Fui em busca de palavras do uruguaio Eduardo Galeano para compor o título. A frase fecha uma crônica, publicada em 1995, em que o autor descreve sua tristeza diante da tecnocracia do esporte profissional. Para ele, o futebol perdeu a alegria que nasce do prazer de jogar ao se transformar em um dos negócios mais lucrativos do mundo. Salvo apenas pelos poucos que se lançam na proibida aventura da liberdade. A leitura desse trecho me fez pensar e fazer conexões com o hoje, quando me chega a notícia de que uma árbitra foi agredida em uma quadra de futebol de salão dentro de uma universidade.
Não pensem que enlouqueci. Há lógica na minha conexão. Prossiga. No fim daremos as mãos.
Pois bem, em outra crônica do mesmo livro Galeano diz que “o árbitro é arbitrário por definição”. Ou seja, é a autoridade em campo. Cabe-lhe a interpretação da norma, no calor da hora, com aplausos dos justiçados e revolta dos que se consideram prejudicados. Impõe-se sua visão solitária do lance, embora hoje a tecnologia do VAR (video assistant referee) esteja prontinha para validar ou não suas decisões. No caso em questão, os vídeos amadores da torcida confirmam a seriedade do apito e dos cartões da árbitra que apenas cumpria o seu papel.
A reação agressiva de um indivíduo diante da frustração do desejo diz muito sobre a sua educação, sua situação momentânea, seus valores, seu controle emocional. No entanto, o que me leva a ocupar estas linhas com o tema são as reações de outros indivíduos diante do fato. O diretor de um clube esportivo afirma que “Mulher deveria apitar somente jogo de mulher”. Um estudante da mesma universidade escreve em uma rede social: “Culpa dessa organização também, que colocou essa mulher para apitar jogo na UFPI”.

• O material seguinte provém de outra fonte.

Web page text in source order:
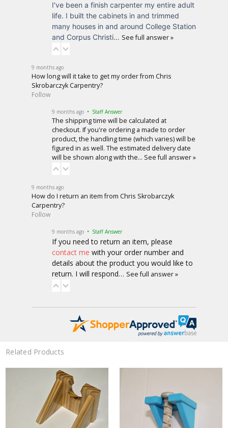
I've been a finish carpenter my entire adult
life. I built the cabinets in and trimmed
many houses in and around College Station
and Corpus Christi… See full answer »
9 months ago
How long will it take to get my order from Chris
Skrobarczyk Carpentry?
Follow
9 months ago • Staff Answer
The shipping time will be calculated at
checkout. If you're ordering a made to order
product, the handling time (which varies) will be
figured in as well. The estimated delivery date
will be shown along with the… See full answer »
9 months ago
How do I return an item from Chris Skrobarczyk
Carpentry?
Follow
9 months ago • Staff Answer
If you need to return an item, please
contact me with your order number and
details about the product you would like to
return. I will respond… See full answer »
Related Products
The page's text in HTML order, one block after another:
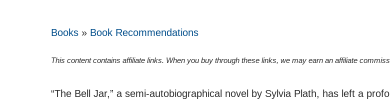
Books » Book Recommendations
This content contains affiliate links. When you buy through these links, we may earn an affiliate
“The Bell Jar,” a semi-autobiographical novel by Sylvia Plath, has left a
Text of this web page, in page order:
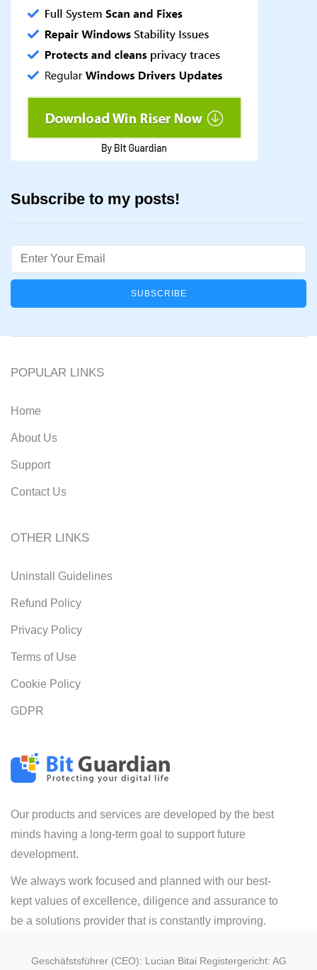
Subscribe to my posts!
Email
Our products and services are developed by the best
minds having a long-term goal to support future
development.
We always work focused and planned with our best-
kept values of excellence, diligence and assurance to
be a solutions provider that is constantly improving.
POPULAR LINKS
Home
About Us
Support
Contact Us
OTHER LINKS
Uninstall Guidelines
Refund Policy
Privacy Policy
Terms of Use
Cookie Policy
GDPR
Geschäfstsführer (CEO): Lucian Bitai Registergericht: AG
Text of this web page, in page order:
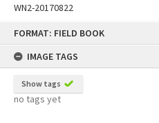
FORMAT: FIELD BOOK
IMAGE TAGS
Show tags
no tags yet
WN2-20170822
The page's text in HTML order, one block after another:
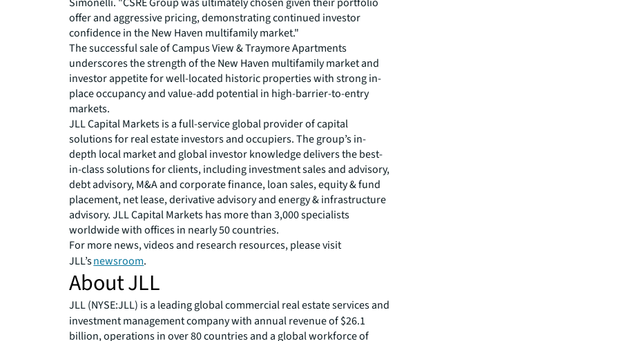
offer and aggressive pricing, demonstrating continued investor
confidence in the New Haven multifamily market."
The successful sale of Campus View & Traymore Apartments
underscores the strength of the New Haven multifamily market and
investor appetite for well-located historic properties with strong in-
place occupancy and value-add potential in high-barrier-to-entry
markets.
JLL Capital Markets is a full-service global provider of capital
solutions for real estate investors and occupiers. The group’s in-
depth local market and global investor knowledge delivers the best-
in-class solutions for clients, including investment sales and advisory,
debt advisory, M&A and corporate finance, loan sales, equity & fund
placement, net lease, derivative advisory and energy & infrastructure
advisory. JLL Capital Markets has more than 3,000 specialists
worldwide with offices in nearly 50 countries.
For more news, videos and research resources, please visit
JLL’snewsroom.
About JLL
JLL (NYSE:JLL) is a leading global commercial real estate services and
investment management company with annual revenue of $26.1
billion, operations in over 80 countries and a global workforce of
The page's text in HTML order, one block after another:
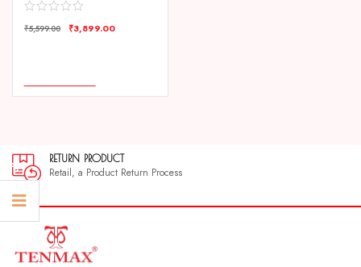
₹5,599.00 ₹3,899.00
RETURN PRODUCT
Retail, a Product Return Process
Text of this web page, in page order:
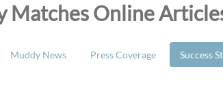
Matches Online
Muddy News Press Coverage Success
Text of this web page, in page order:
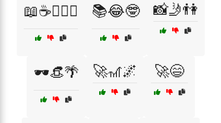
📖☕👩‍❤️‍👨 📚😂🤓 📸🤳👫
🕶️👒🌴 🚀🎢🌌 🚀😄
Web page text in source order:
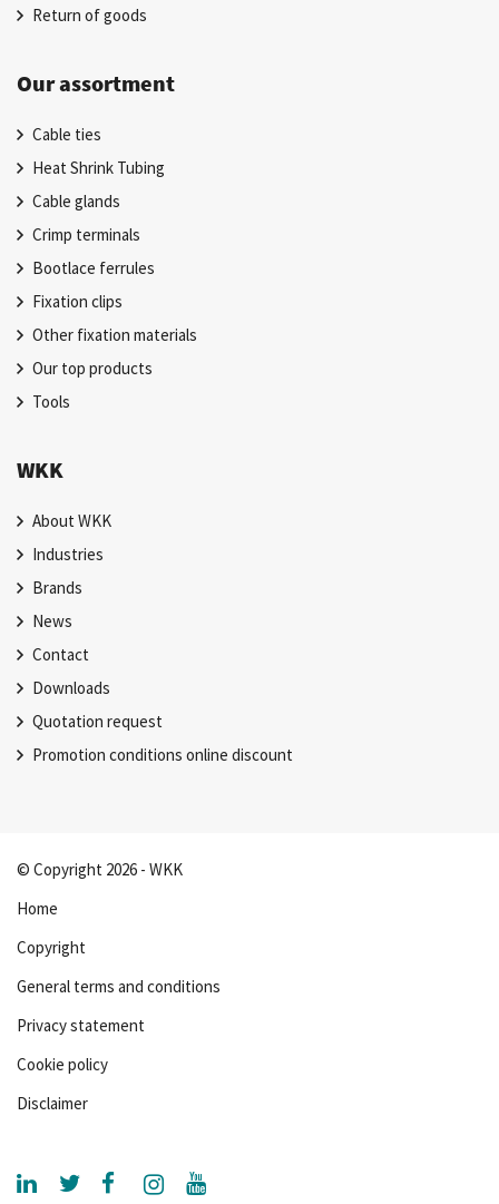
Return of goods
Our assortment
Cable ties
Heat Shrink Tubing
Cable glands
Crimp terminals
Bootlace ferrules
Fixation clips
Other fixation materials
Our top products
Tools
WKK
About WKK
Industries
Brands
News
Contact
Downloads
Quotation request
Promotion conditions online discount
© Copyright 2026 - WKK
Home
Copyright
General terms and conditions
Privacy statement
Cookie policy
Disclaimer
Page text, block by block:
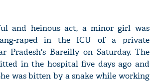
and heinous act, a minor girl was
raped in the ICU of a private
Pradesh's Bareilly on Saturday. The
in the hospital five days ago and
was bitten by a snake while working
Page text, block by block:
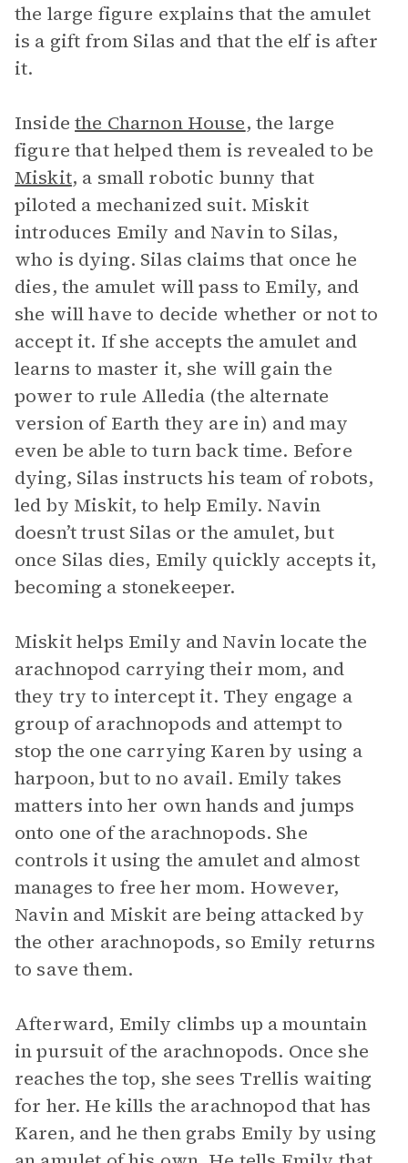
the large figure explains that the amulet
is a gift from Silas and that the elf is after
it.
Insidethe Charnon House, the large
figure that helped them is revealed to be
Miskit, a small robotic bunny that
piloted a mechanized suit. Miskit
introduces Emily and Navin to Silas,
who is dying. Silas claims that once he
dies, the amulet will pass to Emily, and
she will have to decide whether or not to
accept it. If she accepts the amulet and
learns to master it, she will gain the
power to rule Alledia (the alternate
version of Earth they are in) and may
even be able to turn back time. Before
dying, Silas instructs his team of robots,
led by Miskit, to help Emily. Navin
doesn’t trust Silas or the amulet, but
once Silas dies, Emily quickly accepts it,
becoming a stonekeeper.
Miskit helps Emily and Navin locate the
arachnopod carrying their mom, and
they try to intercept it. They engage a
group of arachnopods and attempt to
stop the one carrying Karen by using a
harpoon, but to no avail. Emily takes
matters into her own hands and jumps
onto one of the arachnopods. She
controls it using the amulet and almost
manages to free her mom. However,
Navin and Miskit are being attacked by
the other arachnopods, so Emily returns
to save them.
Afterward, Emily climbs up a mountain
in pursuit of the arachnopods. Once she
reaches the top, she sees Trellis waiting
for her. He kills the arachnopod that has
Karen, and he then grabs Emily by using

A resposta agressiva perde seu caráter individual e emocional. No discurso desses homens percebe-se, nitidamente, a culpabilização da vítima por estar no local em que uma mulher não deveria estar. Uma proibição velada (a mulher não deve estar entre os homens; a mulher não deve estar em uma quadra na UFPI). Talvez aí resida outro fato assustador: se esta mulher, além de estar, é a voz que lhe contradiz o lado mais escuro está autorizado a despertar respaldado por uma construção social secular. Transforma-se, então, em mais um corpo feminino agredido, justificadamente, por se lançar além do campo delimitado pela sociedade como o lugar da mulher.

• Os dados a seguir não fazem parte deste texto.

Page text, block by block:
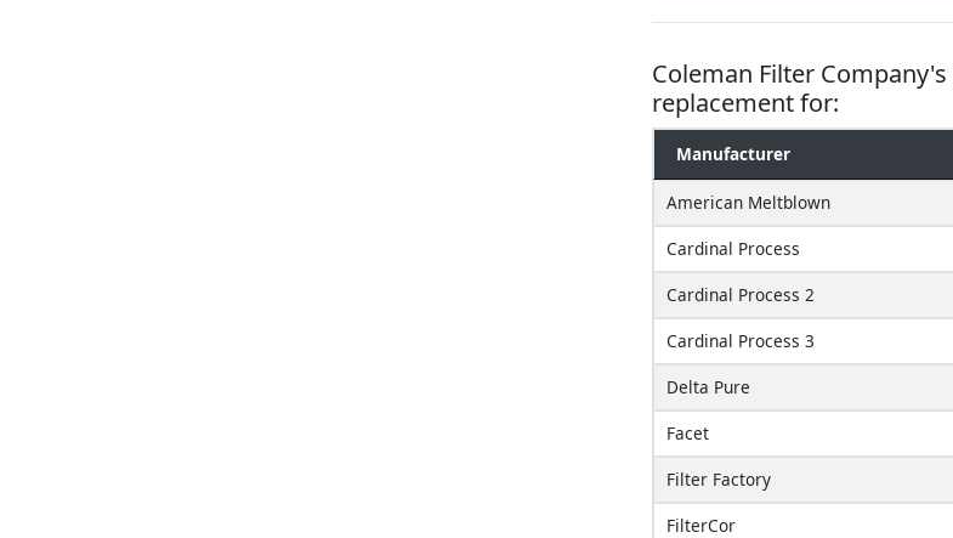
Coleman Filter Company's
replacement for:
Manufacturer
American Meltblown
Cardinal Process
Cardinal Process 2
Cardinal Process 3
Delta Pure
Facet
Filter Factory
FilterCor
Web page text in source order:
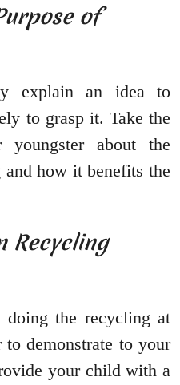
of
explain an idea to
to grasp it. Take the
about the
how it benefits the
Recycling
the recycling at
demonstrate to your
your child with a
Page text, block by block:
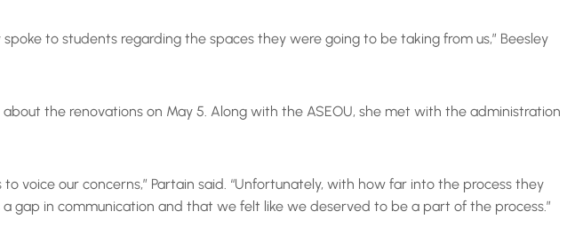
to students regarding the spaces they were going to be taking from us,” Beesley
the renovations on May 5. Along with the ASEOU, she met with the administration
our concerns,” Partain said. “Unfortunately, with how far into the process they
gap in communication and that we felt like we deserved to be a part of the process.”
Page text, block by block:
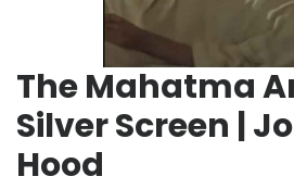
The Mahatma
Silver Screen |
Hood
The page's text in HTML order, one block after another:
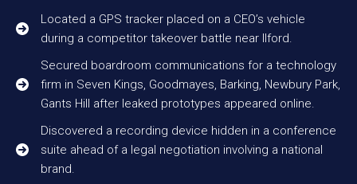
Located a GPS tracker placed on a CEO’s vehicle
during a competitor takeover battle near Ilford.
Secured boardroom communications for a technology
firm in Seven Kings, Goodmayes, Barking, Newbury Park,
Gants Hill after leaked prototypes appeared online.
Discovered a recording device hidden in a conference
suite ahead of a legal negotiation involving a national
brand.
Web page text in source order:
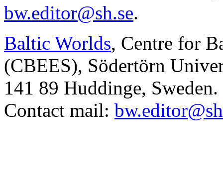
bw.editor@sh.se.
Baltic Worlds, Centre for
(CBEES), Södertörn
141 89 Huddinge, Sweden.
Contact mail:
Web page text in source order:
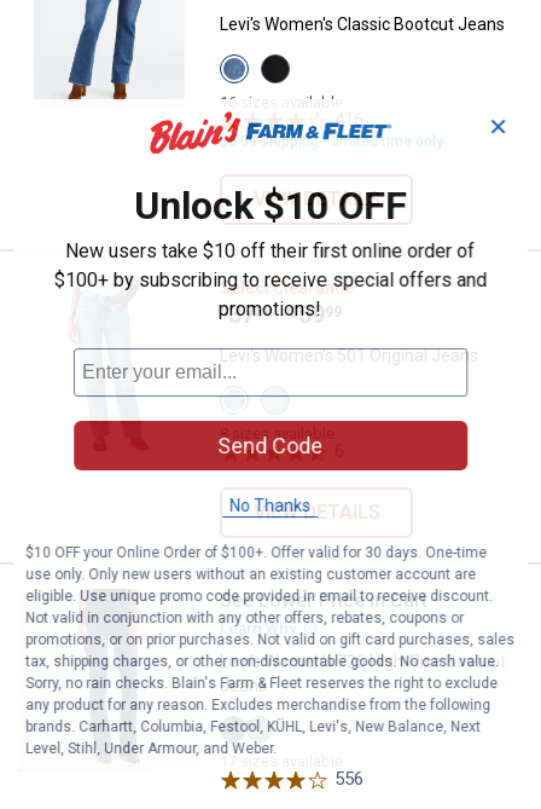
Levi's Women's Classic Bootcut Jeans
View
Lapis
Awe
variant
View
Soft
Black
variant
16 sizes available
416 Reviews
$5.99 shipping - limited time only
VIEW DETAILS
Levi's Women's 501 Original
Select Clearance
Price range:
$37
. 88 –
to $59
. 99
Levi's Women's 501 Original Jeans
View
Grand
variant
View
variant
8 sizes available
VIEW DETAILS
Levi's Women's 725 High-Rise
See Lower Price in Cart
Learn WhyMore Information
Levi's Women's 725 High-Rise Bootcut
Jeans
Eternal
Dark
variant
Eternal
Mid
variant
556
✕
Unlock $10 OFF
New users take $10 off their first online order of
$100+ by subscribing to receive special offers and
promotions!
Send Code
No Thanks
$10 OFF your Online Order of $100+. Offer valid for 30 days. One-time
use only. Only new users without an existing customer account are
eligible. Use unique promo code provided in email to receive discount.
Not valid in conjunction with any other offers, rebates, coupons or
promotions, or on prior purchases. Not valid on gift card purchases, sales
tax, shipping charges, or other non-discountable goods. No cash value.
Sorry, no rain checks. Blain's Farm & Fleet reserves the right to exclude
any product for any reason. Excludes merchandise from the following
brands. Carhartt, Columbia, Festool, KÜHL, Levi's, New Balance, Next
Level, Stihl, Under Armour, and Weber.

O sentimento que brota do olhar sobre a cena da agressão em uma quadra esportiva é mais profundo do que a tristeza do olhar sobre um futebol sem ousadia. Nesse é nostalgia, no outro medo de seguir. Em ambos, a liberdade de ser continua uma aventura. Em pleno século XXI ainda precisamos repetir o que dizem os cartazes das feministas em desfiles pelas ruas. Repetir bem alto. Repetir nos lares, nas igrejas e nas escolas. Repetir até que se internalize a compreensão de que “LUGAR DE MULHER É ONDE ELA QUISER”. Então, podemos dar as mãos?
***
Sergia A. (sergiaalves@hotmail.com) vive em Teresina-PI, como aprendiz de letras e espantos. Mestra em Letras/Literatura, Memória e Cultura, é autora do livro Quatro Contos, Editora Quimera (Teresina, 2018) e participou de coletâneas diversas: A mulher na literatura Latino-americana, Editora EDUFPI/Avant Garde (Teresina, 2018); Conexões Atlânticas, Infinita (Lisboa, 2018); 2ª Coletânea Poética Mulherio das Letras ABR Editora (Guarujá, 2018); Antologia do Desejo: Literatura que desejamos, Patuá (São Paulo, 2018)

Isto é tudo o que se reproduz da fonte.